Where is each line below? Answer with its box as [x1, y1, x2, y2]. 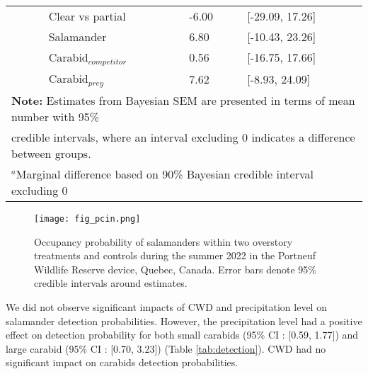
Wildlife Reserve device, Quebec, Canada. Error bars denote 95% [34, 261, 316, 276]
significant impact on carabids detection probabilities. [6, 355, 238, 370]
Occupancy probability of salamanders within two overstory [34, 234, 293, 249]
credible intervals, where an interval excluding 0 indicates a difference [11, 128, 355, 145]
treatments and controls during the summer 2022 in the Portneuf [34, 248, 316, 263]
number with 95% [11, 108, 100, 125]
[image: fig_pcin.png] [34, 213, 141, 224]
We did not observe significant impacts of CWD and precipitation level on [6, 299, 327, 314]
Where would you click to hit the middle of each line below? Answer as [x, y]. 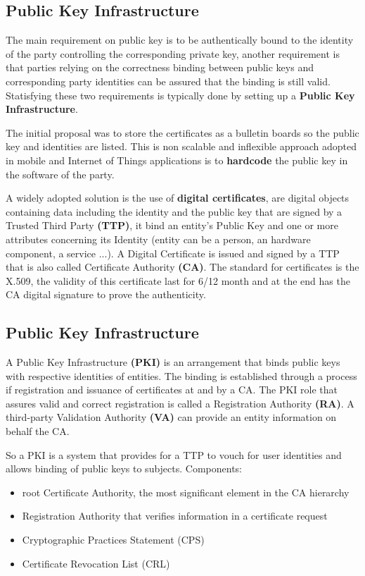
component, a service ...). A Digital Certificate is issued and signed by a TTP [173, 253]
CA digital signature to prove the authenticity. [106, 294]
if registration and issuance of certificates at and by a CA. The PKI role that [172, 390]
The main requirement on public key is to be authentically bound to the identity [180, 40]
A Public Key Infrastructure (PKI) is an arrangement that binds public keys [173, 362]
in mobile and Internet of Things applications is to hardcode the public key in [177, 160]
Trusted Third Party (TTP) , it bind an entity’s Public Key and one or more [172, 225]
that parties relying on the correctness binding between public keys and [160, 67]
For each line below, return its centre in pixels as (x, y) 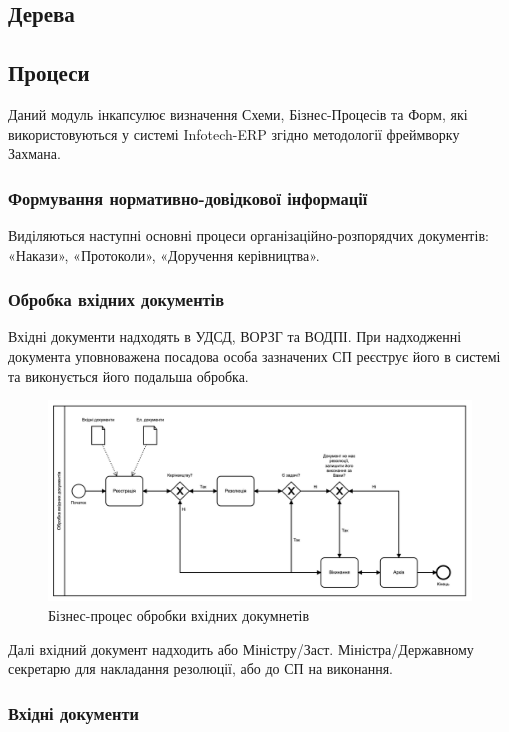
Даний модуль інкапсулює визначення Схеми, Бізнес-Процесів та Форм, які (238, 113)
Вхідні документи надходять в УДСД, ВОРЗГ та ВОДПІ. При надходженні (235, 336)
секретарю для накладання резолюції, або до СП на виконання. (200, 668)
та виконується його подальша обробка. (128, 375)
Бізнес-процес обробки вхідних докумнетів (179, 615)
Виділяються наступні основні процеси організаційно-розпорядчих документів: (248, 234)
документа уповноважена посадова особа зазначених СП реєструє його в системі (254, 355)
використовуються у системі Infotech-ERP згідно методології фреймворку (234, 133)
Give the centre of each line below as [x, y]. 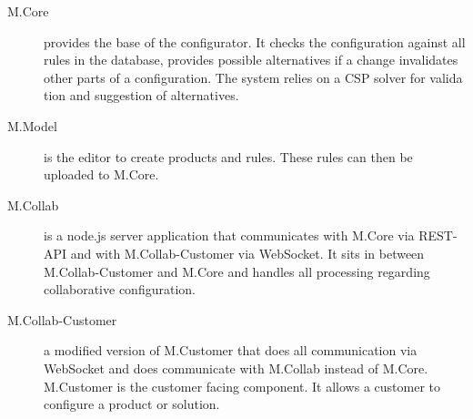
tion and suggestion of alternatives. [141, 95]
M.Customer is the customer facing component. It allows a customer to [242, 386]
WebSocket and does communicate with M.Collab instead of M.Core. [236, 368]
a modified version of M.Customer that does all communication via [231, 350]
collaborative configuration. [120, 289]
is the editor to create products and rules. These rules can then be [228, 156]
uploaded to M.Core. [101, 174]
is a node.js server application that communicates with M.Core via [229, 235]
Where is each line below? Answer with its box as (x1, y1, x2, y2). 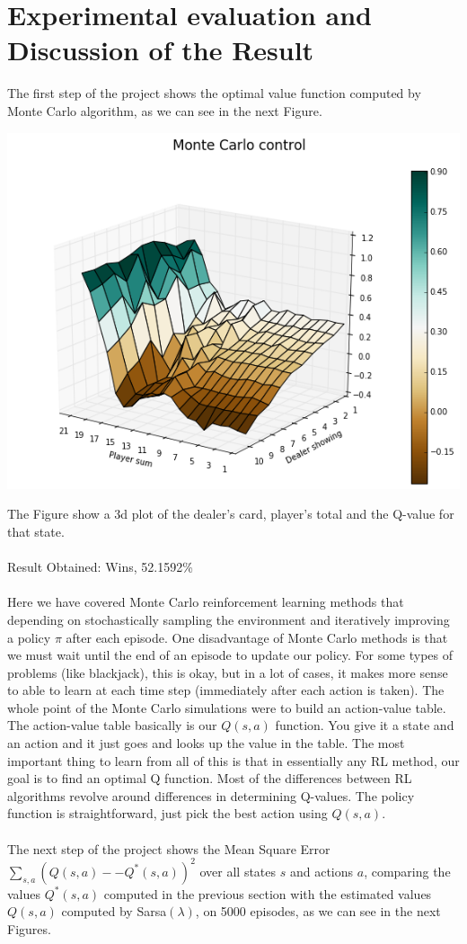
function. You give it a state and (275, 716, 454, 735)
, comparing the (364, 861, 451, 880)
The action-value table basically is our (7, 716, 217, 735)
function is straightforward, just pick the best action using (7, 804, 328, 823)
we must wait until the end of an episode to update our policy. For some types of (7, 646, 454, 664)
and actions (289, 861, 354, 880)
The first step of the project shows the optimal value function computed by (7, 84, 421, 102)
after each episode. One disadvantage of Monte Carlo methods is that (66, 628, 448, 646)
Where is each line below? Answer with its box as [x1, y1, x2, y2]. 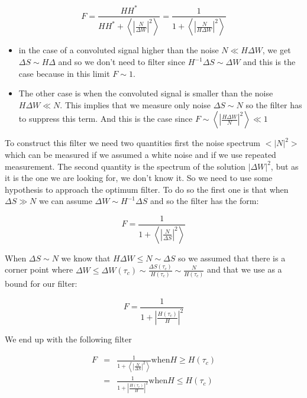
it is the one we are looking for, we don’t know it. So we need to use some [5, 172, 273, 184]
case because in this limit [18, 67, 110, 79]
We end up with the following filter [5, 333, 132, 345]
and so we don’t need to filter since [58, 56, 186, 67]
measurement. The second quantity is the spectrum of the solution [5, 160, 245, 172]
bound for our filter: [5, 277, 77, 290]
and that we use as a [207, 263, 282, 276]
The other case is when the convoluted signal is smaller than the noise [18, 87, 273, 99]
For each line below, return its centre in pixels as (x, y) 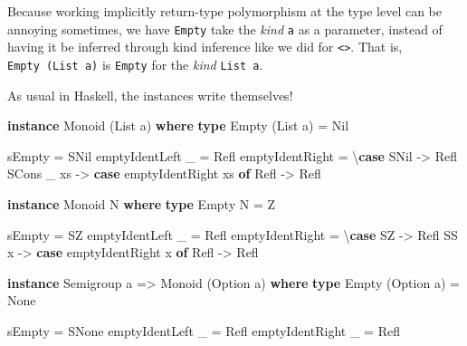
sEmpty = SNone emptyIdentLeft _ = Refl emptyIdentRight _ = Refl (204, 330)
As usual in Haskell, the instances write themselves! (150, 95)
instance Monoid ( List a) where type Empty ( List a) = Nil (178, 125)
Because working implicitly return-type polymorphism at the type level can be (225, 11)
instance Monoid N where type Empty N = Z (142, 203)
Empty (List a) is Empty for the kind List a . (135, 64)
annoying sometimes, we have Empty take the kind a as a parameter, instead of (225, 29)
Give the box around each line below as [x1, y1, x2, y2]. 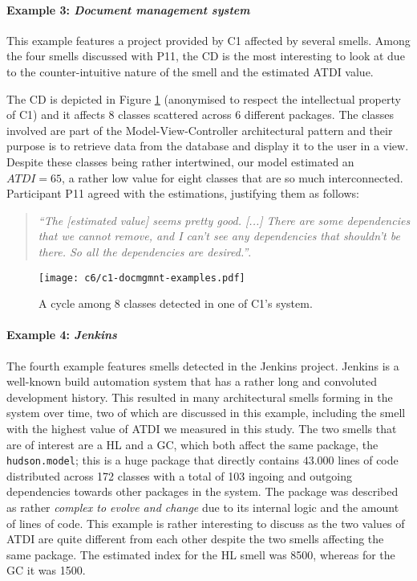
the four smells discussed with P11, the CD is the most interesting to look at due [6, 47, 405, 64]
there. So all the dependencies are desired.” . [38, 243, 252, 260]
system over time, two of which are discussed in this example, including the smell [6, 404, 406, 421]
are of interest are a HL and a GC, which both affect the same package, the [6, 436, 379, 452]
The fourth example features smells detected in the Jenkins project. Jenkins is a [6, 357, 399, 374]
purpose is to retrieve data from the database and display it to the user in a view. [6, 137, 409, 154]
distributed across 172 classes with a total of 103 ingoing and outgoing [6, 467, 353, 484]
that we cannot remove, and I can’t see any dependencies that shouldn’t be [38, 227, 400, 244]
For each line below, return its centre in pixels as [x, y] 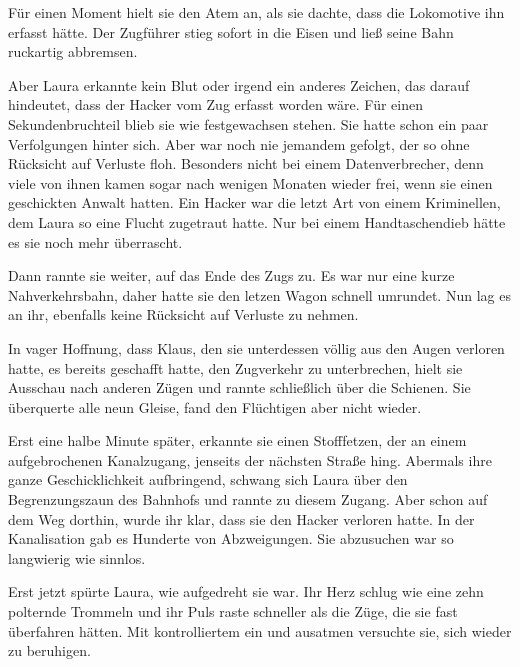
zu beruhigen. [49, 650]
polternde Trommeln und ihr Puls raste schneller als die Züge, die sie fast [233, 611]
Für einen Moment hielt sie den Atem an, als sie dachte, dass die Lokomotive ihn [256, 12]
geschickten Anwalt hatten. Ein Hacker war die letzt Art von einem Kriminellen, [254, 202]
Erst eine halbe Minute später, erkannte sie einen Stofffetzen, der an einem [237, 440]
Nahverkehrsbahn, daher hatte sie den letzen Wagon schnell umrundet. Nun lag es [259, 294]
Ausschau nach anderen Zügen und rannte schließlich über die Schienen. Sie [239, 387]
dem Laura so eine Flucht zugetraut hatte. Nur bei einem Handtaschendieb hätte [257, 221]
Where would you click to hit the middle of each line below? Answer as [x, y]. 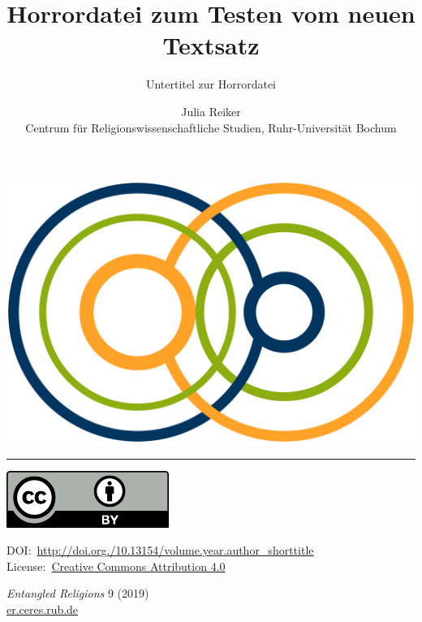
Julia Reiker [211, 111]
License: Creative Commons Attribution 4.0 [116, 566]
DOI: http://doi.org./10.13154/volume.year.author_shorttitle [160, 550]
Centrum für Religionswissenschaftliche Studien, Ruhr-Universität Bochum [211, 127]
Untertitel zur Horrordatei [211, 84]
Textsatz [211, 45]
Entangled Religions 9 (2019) [78, 593]
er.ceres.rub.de [43, 609]
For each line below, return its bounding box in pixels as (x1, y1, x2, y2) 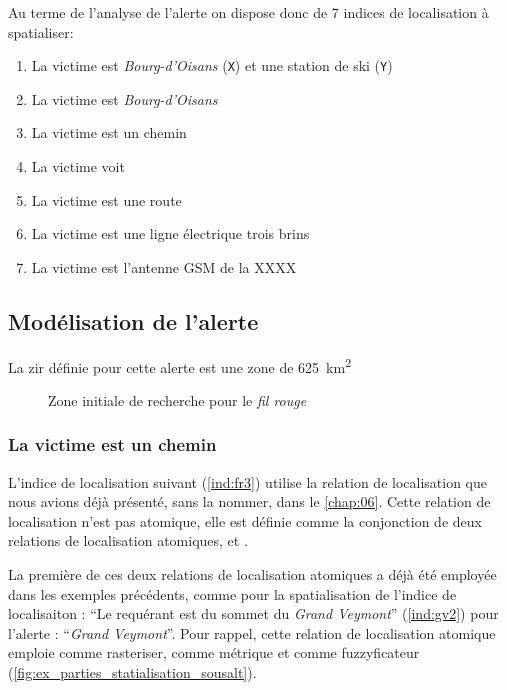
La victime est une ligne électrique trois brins (31, 223, 310, 244)
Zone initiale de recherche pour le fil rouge (48, 389, 307, 410)
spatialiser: (8, 21, 74, 42)
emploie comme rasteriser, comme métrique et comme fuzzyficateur (8, 642, 420, 663)
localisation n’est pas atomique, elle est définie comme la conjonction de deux (8, 510, 482, 531)
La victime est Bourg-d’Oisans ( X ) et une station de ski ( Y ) (31, 55, 393, 76)
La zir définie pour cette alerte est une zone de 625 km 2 (8, 353, 351, 377)
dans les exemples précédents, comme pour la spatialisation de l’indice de (8, 583, 457, 604)

_ _ _ _ _ _ _

TASK INSTRUCTIONS:
Using the records above, write out exactly the lines between the one holding "are of interest" and the one holding "purpose is to", inclusive; leave everything else out.

SOLUTION FOR THIS TASK:
are of interest are a HL and a GC, which both affect the same package, the [6, 436, 379, 452]
The fourth example features smells detected in the Jenkins project. Jenkins is a [6, 357, 399, 374]
purpose is to retrieve data from the database and display it to the user in a view. [6, 137, 409, 154]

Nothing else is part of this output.